UOB Group’s Senior Economist Julia Goh and Economist Loke Siew Ting review the latest inflation figures in the Philippines.
“Headline inflation accelerated for the third straight month to 5.4% y/y in May (from 4.9% in Apr), exceeding the 5.0% level for the first time since Dec 2018 and marking the highest rate since Nov 2018. The reading matched our estimate and Bloomberg consensus. It was again predominantly driven by higher food and transport costs amid persistent weakness in Peso (PHP).”
“Looking ahead, inflation is poised to stay above 5.0% for the rest of the year and into 1Q23 as the domestic economy continues to reopen, external supply shocks persist, and higher minimum wages further intensify second-round effects on inflation.
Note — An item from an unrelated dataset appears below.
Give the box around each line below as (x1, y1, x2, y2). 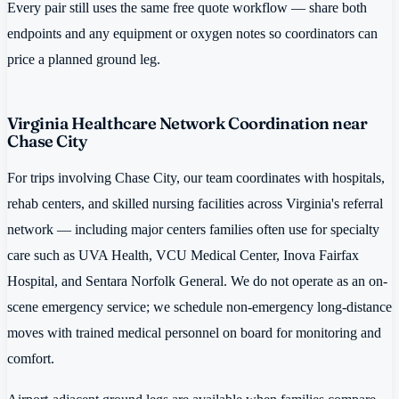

This will lead to a higher inflation rate of 5.0% for the entire year of 2022 (compared to our previous forecast of 4.5%, BSP est: 4.6%, 2021: 3.9%) and 4.0% for 2023 (vs our earlier projection of 3.5%, BSP est: 3.9%).”
“The latest strong inflation outturn in May and rising inflation expectations would validate a second 25bps hike in the overnight reverse repurchase (RRP) rate by Bangko Sentral ng Pilipinas (BSP) at the upcoming monetary policy meeting on 23 Jun. The continued improvement in domestic economic activities, an expected 50bps hike in the US Fed Funds rate in Jun and Jul, and other central banks’ faster policy normalisation path are also strengthening the case for back-to-back BSP rate increases and moving in near lockstep with US rates. Hence, we revise our BSP rate hike call to 25bps in every remaining meeting of this year (vs +25bps each in 3Q22 and 4Q22 previously), bringing the RRP rate to 3.50% by end of 2022.”